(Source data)
▽
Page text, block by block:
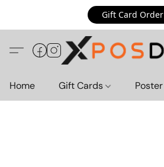
Gift Card Order
Home Gift Cards Poster
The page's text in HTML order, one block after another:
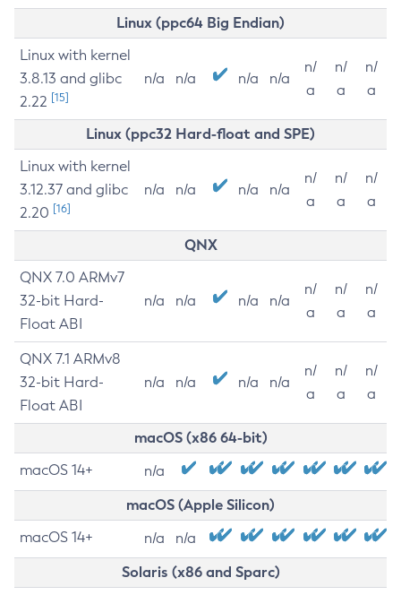
Linux (ppc64 Big Endian)
Linux with kernel
3.8.13 and glibc
2.22 [15]
n/a n/a n/a n/a
n/
a
n/
a
n/
a
Linux (ppc32 Hard-float and SPE)
Linux with kernel
3.12.37 and glibc
2.20 [16]
n/a n/a n/a n/a
n/
a
n/
a
n/
a
QNX
QNX 7.0 ARMv7
32-bit Hard-
Float ABI
n/a n/a n/a n/a
n/
a
n/
a
n/
a
QNX 7.1 ARMv8
32-bit Hard-
Float ABI
n/a n/a n/a n/a
n/
a
n/
a
n/
a
macOS (x86 64-bit)
macOS 14+ n/a
macOS (Apple Silicon)
macOS 14+ n/a n/a
Solaris (x86 and Sparc)
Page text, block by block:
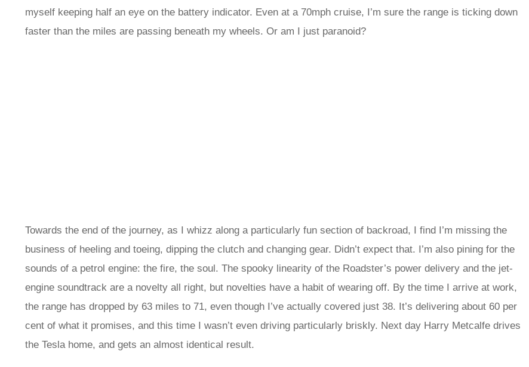
myself keeping half an eye on the battery indicator. Even at a 70mph cruise, I’m sure the range is ticking down
faster than the miles are passing beneath my wheels. Or am I just paranoid?
Towards the end of the journey, as I whizz along a particularly fun section of backroad, I find I’m missing the
business of heeling and toeing, dipping the clutch and changing gear. Didn’t expect that. I’m also pining for the
sounds of a petrol engine: the fire, the soul. The spooky linearity of the Roadster’s power delivery and the jet-
engine soundtrack are a novelty all right, but novelties have a habit of wearing off. By the time I arrive at work,
the range has dropped by 63 miles to 71, even though I’ve actually covered just 38. It’s delivering about 60 per
cent of what it promises, and this time I wasn’t even driving particularly briskly. Next day Harry Metcalfe drives
the Tesla home, and gets an almost identical result.
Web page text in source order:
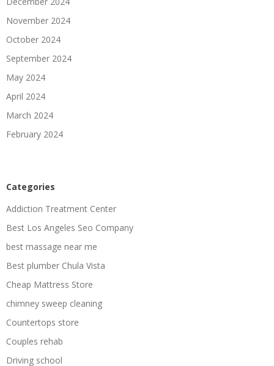
November 2024
October 2024
September 2024
May 2024
April 2024
March 2024
February 2024
Categories
Addiction Treatment Center
Best Los Angeles Seo Company
best massage near me
Best plumber Chula Vista
Cheap Mattress Store
chimney sweep cleaning
Countertops store
Couples rehab
Driving school
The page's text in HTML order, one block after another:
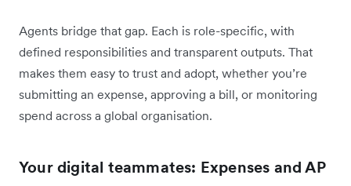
△
• **Problem description**
Images are to be skipped, and each line above is to be returned exactly.

• **Result below**
Page text, block by block:
Gift Card Order
Home Gift Cards Poster
The page's text in HTML order, one block after another:
Linux (ppc64 Big Endian)
Linux with kernel
3.8.13 and glibc
2.22 [15]
n/a n/a n/a n/a
n/
a
n/
a
n/
a
Linux (ppc32 Hard-float and SPE)
Linux with kernel
3.12.37 and glibc
2.20 [16]
n/a n/a n/a n/a
n/
a
n/
a
n/
a
QNX
QNX 7.0 ARMv7
32-bit Hard-
Float ABI
n/a n/a n/a n/a
n/
a
n/
a
n/
a
QNX 7.1 ARMv8
32-bit Hard-
Float ABI
n/a n/a n/a n/a
n/
a
n/
a
n/
a
macOS (x86 64-bit)
macOS 14+ n/a
macOS (Apple Silicon)
macOS 14+ n/a n/a
Solaris (x86 and Sparc)
Page text, block by block:
myself keeping half an eye on the battery indicator. Even at a 70mph cruise, I’m sure the range is ticking down
faster than the miles are passing beneath my wheels. Or am I just paranoid?
Towards the end of the journey, as I whizz along a particularly fun section of backroad, I find I’m missing the
business of heeling and toeing, dipping the clutch and changing gear. Didn’t expect that. I’m also pining for the
sounds of a petrol engine: the fire, the soul. The spooky linearity of the Roadster’s power delivery and the jet-
engine soundtrack are a novelty all right, but novelties have a habit of wearing off. By the time I arrive at work,
the range has dropped by 63 miles to 71, even though I’ve actually covered just 38. It’s delivering about 60 per
cent of what it promises, and this time I wasn’t even driving particularly briskly. Next day Harry Metcalfe drives
the Tesla home, and gets an almost identical result.
Web page text in source order:
November 2024
October 2024
September 2024
May 2024
April 2024
March 2024
February 2024
Categories
Addiction Treatment Center
Best Los Angeles Seo Company
best massage near me
Best plumber Chula Vista
Cheap Mattress Store
chimney sweep cleaning
Countertops store
Couples rehab
Driving school
The page's text in HTML order, one block after another:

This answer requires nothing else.